P OURQUOI l'euthanasie est-elle devenue aujourd'hui une question sociale aussi médiatisée ? C'est à cette question que la sociologue Anita Hocquard (université Paris-I) a voulu répondre en entreprenant une enquête, en mars 1992, auprès des adhérents de l'Association pour le droit de mourir dans la dignité (AMD)*.
La sociologue explique qu'elle a choisi cette association « parce que c'est là que se concentrent le plus grand nombre de partisans de l'euthanasie volontaire ».
Tout d'abord, il n'y a rien d'étonnant à découvrir que la moyenne d'âge des adhérents, autour de 66 ans, est plus élevée que celle de la population nationale (46,8). Proportionnellement, ce sont les hommes qui prédominent.
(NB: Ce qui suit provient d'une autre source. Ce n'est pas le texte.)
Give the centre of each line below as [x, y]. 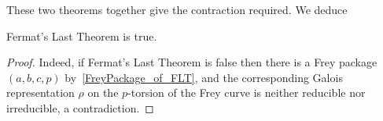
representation [41, 93]
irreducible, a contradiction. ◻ [80, 107]
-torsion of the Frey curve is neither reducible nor [247, 93]
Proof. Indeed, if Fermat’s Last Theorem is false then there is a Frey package [192, 62]
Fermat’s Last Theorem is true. [82, 36]
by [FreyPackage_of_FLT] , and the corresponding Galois [204, 77]
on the [103, 93]
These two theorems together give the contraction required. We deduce [177, 9]
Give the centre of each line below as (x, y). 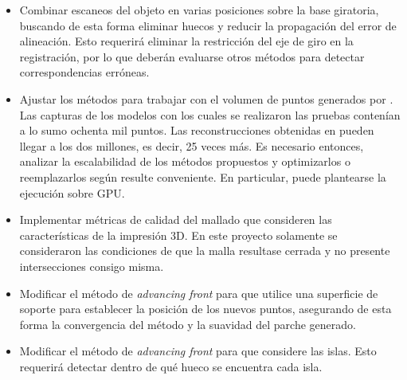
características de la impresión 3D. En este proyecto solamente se (178, 235)
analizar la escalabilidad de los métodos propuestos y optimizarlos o (185, 161)
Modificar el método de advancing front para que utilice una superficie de (199, 293)
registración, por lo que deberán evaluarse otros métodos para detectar (192, 56)
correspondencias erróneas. (84, 72)
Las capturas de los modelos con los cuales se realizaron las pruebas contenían (210, 114)
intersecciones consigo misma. (92, 266)
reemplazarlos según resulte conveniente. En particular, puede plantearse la (203, 176)

Vivant le plus souvent seuls, les adhérents (5 000 ont répondu au questionnaire sur 24 255 personnes) sont plus actifs que dans le reste de la population.
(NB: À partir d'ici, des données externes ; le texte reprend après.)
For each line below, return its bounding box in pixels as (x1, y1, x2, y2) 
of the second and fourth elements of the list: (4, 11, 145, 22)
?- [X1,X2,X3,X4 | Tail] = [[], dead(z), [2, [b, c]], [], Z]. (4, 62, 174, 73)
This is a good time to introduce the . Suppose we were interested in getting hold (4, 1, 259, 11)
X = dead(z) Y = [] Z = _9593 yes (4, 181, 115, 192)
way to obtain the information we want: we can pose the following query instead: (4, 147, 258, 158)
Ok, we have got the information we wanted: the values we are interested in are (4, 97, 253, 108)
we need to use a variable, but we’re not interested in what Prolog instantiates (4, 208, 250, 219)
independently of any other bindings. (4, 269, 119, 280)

Les catégories sociales supérieures ou professions intermédiaires sont beaucoup plus représentées que les agriculteurs et les ouvriers. Confrontés dans leur pratique à l'euthanasie, les professions de santé sont en revanche surreprésentées. « Ce profil sociologique ne ressemble en rien à celui des suicidants, relève la sociologue. En dehors de l'âge et d'une certaine sous-nuptialité, tout, ou presque, sépare nos deux populations », ajoute-t-elle, en précisant que les partisans de l'euthanasie volontaire sont bien insérés dans la société. Sur le plan religieux, on note le taux relativement faible de catholiques, même s'il existe un « noyau dur de pratiquants réguliers », tandis que les protestants se font bien plus nombreux. Les adhérents sont, pour la plupart, attachés aux valeurs politiques du centre-gauche ou de celles des Verts.
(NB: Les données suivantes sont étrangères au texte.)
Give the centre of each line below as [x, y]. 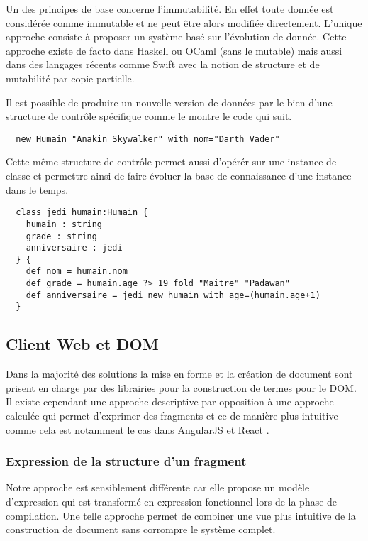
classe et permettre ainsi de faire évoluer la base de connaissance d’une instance [179, 175]
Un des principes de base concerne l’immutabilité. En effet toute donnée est [170, 9]
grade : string [61, 236]
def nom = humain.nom [77, 272]
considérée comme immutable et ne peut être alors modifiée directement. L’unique [184, 22]
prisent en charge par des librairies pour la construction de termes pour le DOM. [181, 387]
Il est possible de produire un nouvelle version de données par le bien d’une [169, 102]
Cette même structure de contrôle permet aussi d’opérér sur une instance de [171, 162]
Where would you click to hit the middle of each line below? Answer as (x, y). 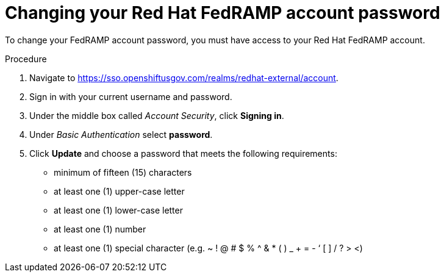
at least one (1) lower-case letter (118, 210)
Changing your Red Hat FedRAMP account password (223, 13)
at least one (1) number (100, 229)
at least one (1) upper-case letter (119, 191)
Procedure (26, 59)
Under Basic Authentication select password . (121, 134)
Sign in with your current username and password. (131, 96)
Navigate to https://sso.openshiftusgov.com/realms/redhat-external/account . (184, 77)
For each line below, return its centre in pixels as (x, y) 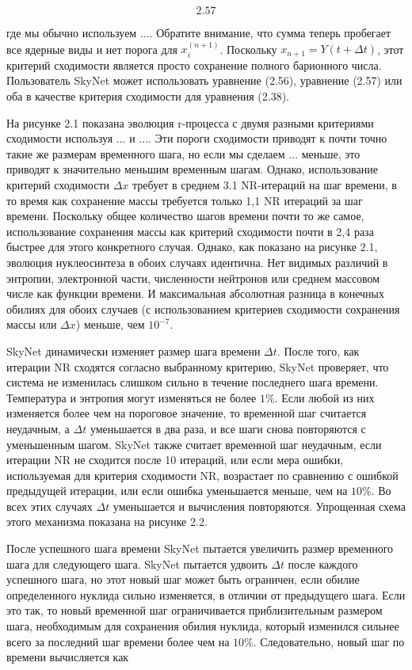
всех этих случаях (50, 506)
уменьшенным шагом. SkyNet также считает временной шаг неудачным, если (194, 444)
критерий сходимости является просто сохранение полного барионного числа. (194, 65)
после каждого (323, 563)
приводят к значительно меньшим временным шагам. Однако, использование (192, 169)
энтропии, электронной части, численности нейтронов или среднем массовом (193, 278)
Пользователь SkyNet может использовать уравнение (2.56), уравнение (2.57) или (204, 80)
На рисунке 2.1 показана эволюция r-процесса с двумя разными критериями (190, 122)

La crainte de la dégradation
De manière générale, ils estiment que seul l'individu doit juger de la légitimité de la demande, une forte minorité allant jusqu'à revendiquer l'euthanasie comme un droit fondamental de l'homme. Pour beaucoup, l'idéal serait de se tuer soi-même. Mais à défaut, l'immense majorité des répondants fait appel au médecin. Selon la sociologue, l'évocation du recours à l'euthanasie correspond plus à la crainte de la dégradation qu'à celle de souffrir. « Il ne fait pas de doute que nous assistons aujourd'hui à une redéfinition des normes sociales. La figure de l'individu souverain y apparaît dominante, fait-elle remarquer. Si l'euthanasie volontaire est devenue aujourd'hui un projet socialement acceptable, c'est parce qu'elle est congruente avec cette nouvelle figure sociale de l'individu », conclut-elle.
* La lettre de la SFAP (Société française d'accompagnement et de soins palliatifs). Tél : 01.45.75.43.86.